BCAM participates in a key international study on brain evolution, published in Science Magazine

• The study explores a fundamental question in neuroscience: Do the brains of vertebrates-including mammals, birds and reptiles-evolve along separate trajectories or does evolution direct them towards a common functional design?
• BCAM scientist and research leader at the Krembil Research Institute (Canada), Maurizio De Pittà, is the co-lead author of the groundbreaking study coordinated by Fernando García-Moreno (Achucarro - Basque Neuroscience Centre). The study is the result of multidisciplinary work in the recording and modelling of embryonic cells that has been possible thanks to the international collaboration of BCAM and Achucarro with researchers from CICBiogune, the National Centre for Cardiovascular Research (CNIC), the Centre for Biomedical Research Network on Cardiovascular Diseases (CIBERCV), the University of Murcia and SciLifeLab (Sweden).

BCAM along with BERC Center Achucarro (Basque Centre for Neuroscience), CIC bioGUNE,  (Cooperative Research Center in Biosciences), the Spanish National Center for Cardiovascular Research (CNIC), the Biomedical Research Networking Center on Cardiovascular Diseases (CIBERCV), the University of Murcia, and SciLifeLab (Sweden) is  part of a pioneering international study on brain evolution, published in the prestigious scientific journal SCIENCE.

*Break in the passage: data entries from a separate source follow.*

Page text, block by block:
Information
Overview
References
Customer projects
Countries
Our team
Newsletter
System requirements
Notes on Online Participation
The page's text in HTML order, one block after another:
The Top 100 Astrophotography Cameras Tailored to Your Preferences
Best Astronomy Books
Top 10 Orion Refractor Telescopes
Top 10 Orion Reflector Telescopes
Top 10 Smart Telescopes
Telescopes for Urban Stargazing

Titled "Evolutionary Convergence of Sensory Circuits in the Pallium of Amniotes," the study represents a significant breakthrough in the field of evolutionary neuroscience.

A multidisciplinary collaboration across Spain, Sweden, and Canada

This research is the result of years of multidisciplinary collaboration among scientists from Spain, Sweden, and Canada. BCAM researcher Maurizio De Pittà is the co-lead author of this groundbreaking study, which was coordinated by Fernando García-Moreno (Achucarro) and involved researchers from CICBiogune, the Spanish National Center for Cardiovascular Research (CNIC), the Biomedical Research Networking Center on Cardiovascular Diseases (CIBERCV), the University of Murcia, and SciLifeLab (Sweden).

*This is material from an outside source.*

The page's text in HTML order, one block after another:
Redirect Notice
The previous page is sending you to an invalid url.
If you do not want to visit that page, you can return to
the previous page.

The Goal: A Key Question in Brain Evolution

The study tackles a fundamental question in neuroscience:
Do vertebrate brains—mammals, birds, and reptiles—develop independently, or does their evolution converge toward a common functional design?

To address this question, the team employed an innovative approach that combined neurogenic, transcriptomic, and mathematical analyses across three representative species: chicken, mouse, and gecko.

Key Findings

The research uncovered surprising differences and similarities in the sensory circuits of the pallium among the studied species:

• Developmental diversification: Sensory circuits in the pallium evolved independently, following distinct neurogenic rules in mice compared to chickens and geckos. 
• Cellular and molecular diversification vs. conservation: While excitatory glutamatergic neurons evolved divergently, inhibitory GABAergic neurons remained highly conserved across species, highlighting their fundamental role in sensory circuits.
• Mathematical modeling: Contributed by BCAM scientist Maurizio De Pittà, the study showed that, despite distinct neurogenic programs, bird and mammal brains evolve towards similar functional constraints (eigendynamics). This supports the hypothesis of a convergent evolution of sensory circuits in vertebrate pallium. 

Key Conclusions

This study provides strong evidence that high-level sensory processing circuits in amniotes evolved independently but converged into a similar functional design. Moreover, it contributes to a long-standing debate in evolutionary biology, demonstrating that differences in developmental rules, transcriptomic profiles, and progenitor cells highlight the evolutionary flexibility of the pallium. These findings open new research avenues into how vertebrate brains have adapted to different environments and functional demands.

A milestone in mathematical neuroscience research

The publication of this study in SCIENCE highlights BCAM’s leadership in the field of applied mathematical research, both nationally and internationally. It also reinforces the role of these research centers and their scientists as a hub for international and multidisciplinary collaboration in solving fundamental questions about brain evolution.